# We are two lesbian mom + a child



## AlisaG

Hi All,
we are a couple of lesbian and we have one child that is 8 months old (from sperm bank) .
We will come to Singapore for a period of one year more or less, and our child will go to a kindergarten while we are working.
The question is who our sexual gender will affect the behavior to our child.
How will the garden stuff accept our family , and specifically our child?
will we be discriminate or e will get the same behavior as everyone?
Will we need to hide the fact that the child has two mothers?
Thanks in advance for any information you can give.
As much information as you can give as it will help as we have nothing yet.
Thanks,


----------



## BBCWatcher

For immigration purposes you'll need separate visas/work permits. There is no legal recognition of same sex couples in Singapore, so you'll each have to apply on your own merits with only one of you obtaining the child's Dependent Pass (DP). And that's a bit tricky if one of you loses a job, for example, and has to leave Singapore within 30 days.

I think that any housing you rent will have to be 3 bedded, very technically, in order to satisfy the minimum satisfactory housing standard. Said another way, if you specify that you're looking for 3 bedroom apartments nobody should raise any issues.

Sex between two men (in particular) is still technically illegal in Singapore. However, that law is extremely rarely enforced. Avoid most public displays of affection, though occasional hugging is probably OK. Don't annoy neighbors, which is always good general advice.

Basically don't bother clarifying or communicating the exact parameters of your relationship and family structure. If others assume you're sisters or cousins, don't bother correcting that assumption. Among close friends you might be more open (if pressed), but that's about it.

There are plenty of same sex couples in Singapore, some with children. It's pretty obvious. But it's never _too_ obvious. That seems to be the "compromise" right now -- something like "Don't Ask, Don't Tell." I tend to think women would have an easier time, though, since (as mentioned) the default assumption is that two women with a child are not a married lesbian couple but rather friends, mother-daughter, sisters, or cousins. And there's still a strong bias in being more comfortable with women caring for children. So in random public settings nobody should even stare.

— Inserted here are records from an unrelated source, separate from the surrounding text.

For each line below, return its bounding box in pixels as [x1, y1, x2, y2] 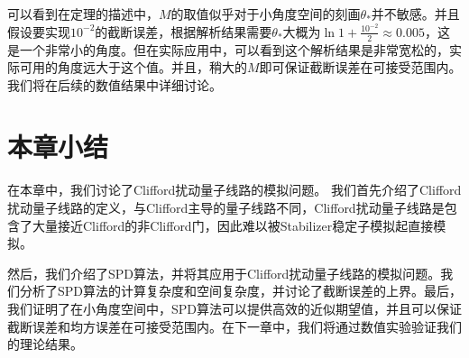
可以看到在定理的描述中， [7, 5, 159, 23]
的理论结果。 [7, 335, 83, 353]
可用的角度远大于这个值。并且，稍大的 [19, 58, 247, 77]
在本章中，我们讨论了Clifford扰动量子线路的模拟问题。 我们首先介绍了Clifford [7, 180, 462, 199]
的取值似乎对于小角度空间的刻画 [170, 5, 361, 23]
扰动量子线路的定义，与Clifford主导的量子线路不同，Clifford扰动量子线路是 [7, 198, 445, 216]
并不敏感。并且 [371, 5, 460, 23]
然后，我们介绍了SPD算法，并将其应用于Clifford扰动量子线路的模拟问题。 [7, 263, 441, 282]
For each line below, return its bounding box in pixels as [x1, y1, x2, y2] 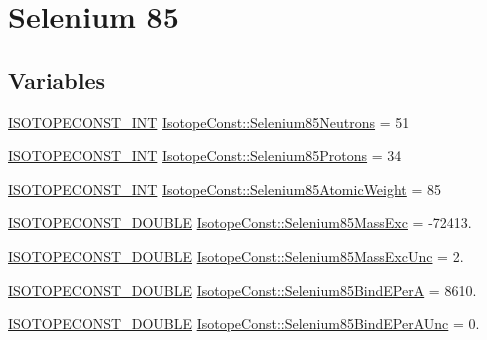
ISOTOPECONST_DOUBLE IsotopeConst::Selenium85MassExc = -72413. [8, 212, 472, 233]
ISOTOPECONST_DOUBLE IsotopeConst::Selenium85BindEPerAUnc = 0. [8, 313, 480, 334]
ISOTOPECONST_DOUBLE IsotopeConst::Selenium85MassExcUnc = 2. [8, 245, 464, 266]
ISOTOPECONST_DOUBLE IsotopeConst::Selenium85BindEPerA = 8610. [8, 279, 477, 300]
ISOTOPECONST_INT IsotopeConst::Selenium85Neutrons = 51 [8, 111, 410, 132]
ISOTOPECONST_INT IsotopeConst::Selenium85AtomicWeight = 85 [8, 178, 442, 199]
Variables [8, 64, 106, 95]
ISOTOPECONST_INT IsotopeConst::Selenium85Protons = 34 [8, 145, 402, 166]
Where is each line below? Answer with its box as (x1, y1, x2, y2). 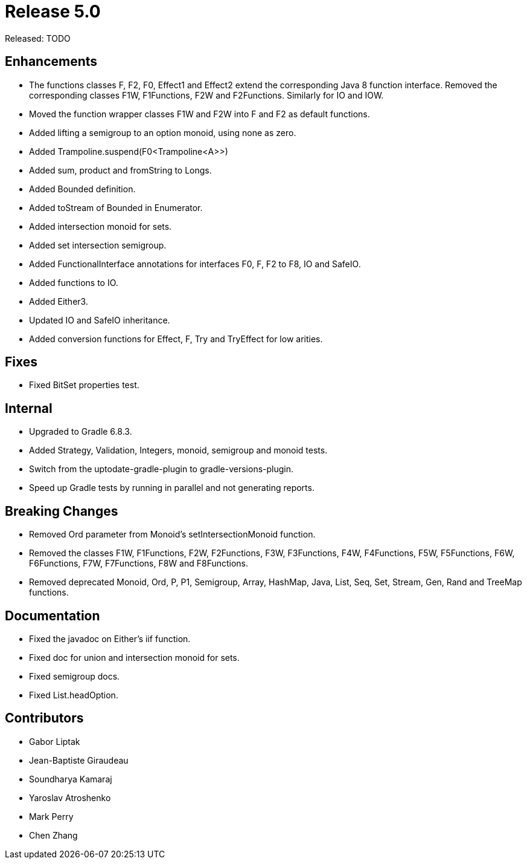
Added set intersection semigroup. (29, 239, 167, 250)
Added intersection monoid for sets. (29, 221, 172, 232)
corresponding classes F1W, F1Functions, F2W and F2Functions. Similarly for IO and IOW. (29, 89, 384, 100)
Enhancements (5, 54, 98, 70)
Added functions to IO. (29, 277, 118, 288)
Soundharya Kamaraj (29, 773, 112, 784)
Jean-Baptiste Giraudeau (29, 755, 129, 765)
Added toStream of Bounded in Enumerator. (29, 202, 203, 213)
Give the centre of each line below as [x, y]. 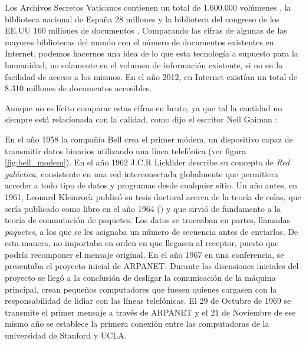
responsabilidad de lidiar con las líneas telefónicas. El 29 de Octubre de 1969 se [148, 301]
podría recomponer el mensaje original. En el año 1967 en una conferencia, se [144, 254]
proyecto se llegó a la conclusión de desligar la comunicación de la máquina [140, 278]
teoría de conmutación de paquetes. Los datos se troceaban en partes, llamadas [148, 220]
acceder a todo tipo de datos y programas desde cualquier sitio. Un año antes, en [151, 185]
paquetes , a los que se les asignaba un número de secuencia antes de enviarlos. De [152, 231]
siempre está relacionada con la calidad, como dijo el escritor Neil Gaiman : [141, 119]
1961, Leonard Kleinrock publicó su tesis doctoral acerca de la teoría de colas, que [153, 196]
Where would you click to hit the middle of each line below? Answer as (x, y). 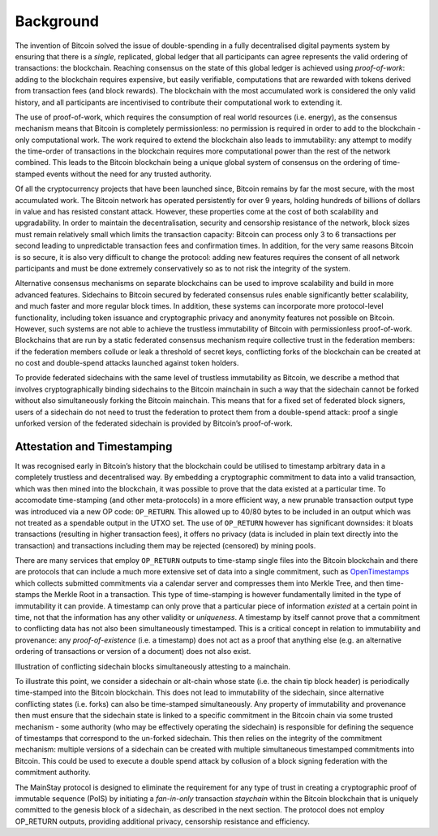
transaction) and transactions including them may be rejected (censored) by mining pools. (165, 545)
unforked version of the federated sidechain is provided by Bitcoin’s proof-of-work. (154, 423)
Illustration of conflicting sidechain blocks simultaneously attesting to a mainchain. (153, 666)
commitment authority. (53, 773)
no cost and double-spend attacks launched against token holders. (127, 363)
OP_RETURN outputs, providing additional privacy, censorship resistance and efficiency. (162, 821)
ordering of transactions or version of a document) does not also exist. (133, 652)
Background (57, 21)
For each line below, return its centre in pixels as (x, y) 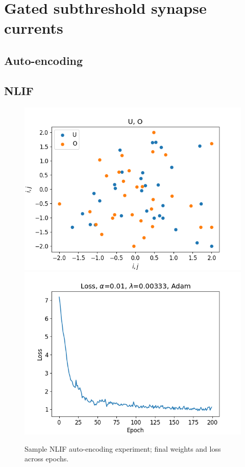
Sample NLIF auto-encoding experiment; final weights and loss (123, 448)
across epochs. (47, 459)
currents (34, 28)
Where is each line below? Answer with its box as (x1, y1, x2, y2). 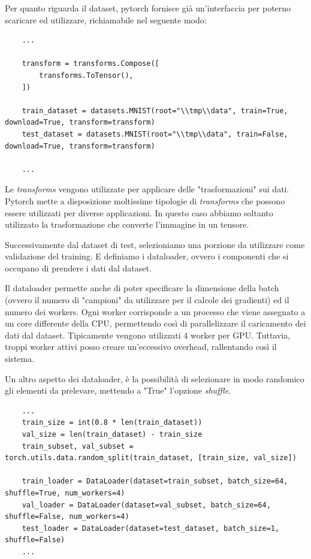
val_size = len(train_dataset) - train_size (22, 430, 203, 439)
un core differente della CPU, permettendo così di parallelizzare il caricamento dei (5, 317, 306, 330)
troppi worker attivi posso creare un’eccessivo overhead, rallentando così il (5, 340, 277, 353)
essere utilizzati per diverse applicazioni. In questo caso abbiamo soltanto (5, 206, 273, 219)
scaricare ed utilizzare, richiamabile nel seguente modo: (5, 13, 207, 26)
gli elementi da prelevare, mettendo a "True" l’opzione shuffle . (5, 384, 231, 397)
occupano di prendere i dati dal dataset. (5, 261, 152, 274)
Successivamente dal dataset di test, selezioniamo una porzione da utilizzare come (5, 238, 305, 250)
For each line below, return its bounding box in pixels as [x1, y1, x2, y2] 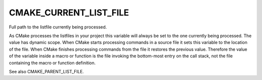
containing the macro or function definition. [9, 60, 96, 66]
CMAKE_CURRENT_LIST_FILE [9, 7, 130, 18]
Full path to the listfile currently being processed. [9, 24, 107, 30]
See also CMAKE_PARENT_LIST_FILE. [9, 68, 84, 74]
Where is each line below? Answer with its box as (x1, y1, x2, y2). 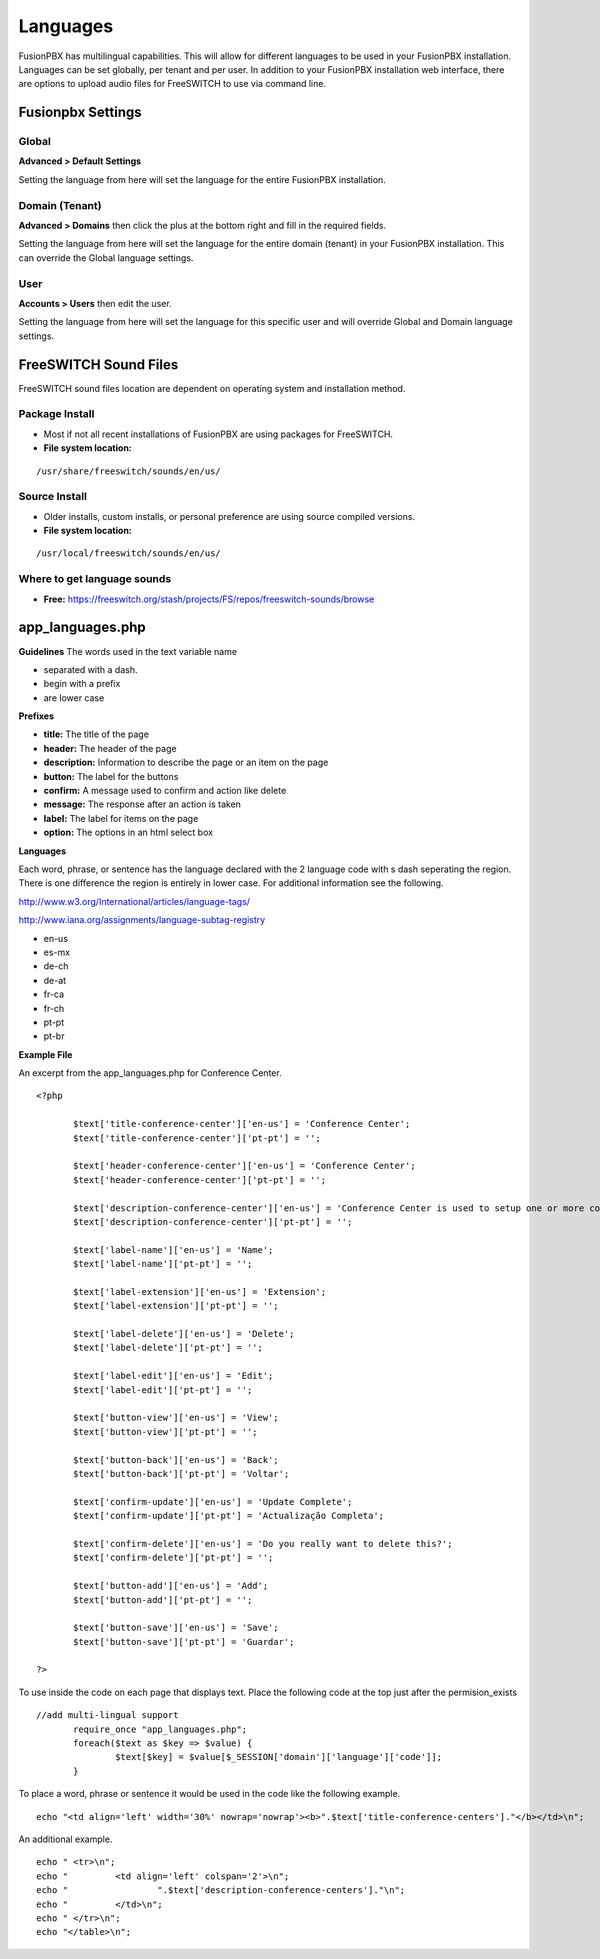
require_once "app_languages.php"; (73, 1723, 248, 1735)
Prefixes (18, 710, 55, 722)
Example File (18, 1048, 73, 1060)
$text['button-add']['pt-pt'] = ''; (73, 1594, 253, 1605)
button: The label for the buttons (43, 770, 179, 782)
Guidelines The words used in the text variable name (18, 645, 238, 657)
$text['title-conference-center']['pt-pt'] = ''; (73, 1132, 322, 1144)
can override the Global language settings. (18, 251, 194, 264)
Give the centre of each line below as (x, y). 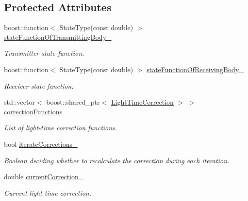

School is "interesting." I think what I'd do is, unfortunately, follow the immigration arrangement. That is, the parent holding the child's DP is "primary" for school purposes. But have that parent inform the school in writing that the other person -- just tell them the name and Foreign Identification Number, not anything about the family structure -- has permission to pick up the child, etc. Schools are well used to that sort of thing if for no other reason than some households have live-in housekeepers who are given permission to pick up the child, drop the child off, etc., etc.

Good luck.


----------



## beppi

As the above poster already pointed out, there is no legal recognition of same-sex marriages in Singapore (and sex among males are still illegal due to a colonial-era law - they simply forgot to include women at that time).
In addition, it is also heavily frowned upon by all but the most open-minded Singaporeans. You will be avoided by your colleagues and have problems finding friends if you display your situation openly.
Keeping it private, as suggested above IS the best option!


----------



## AlisaG

Hello everyone,

thank you a lot for your full and clear answers, they really help us to make our decision.

And again, we really appreciate your help.


----------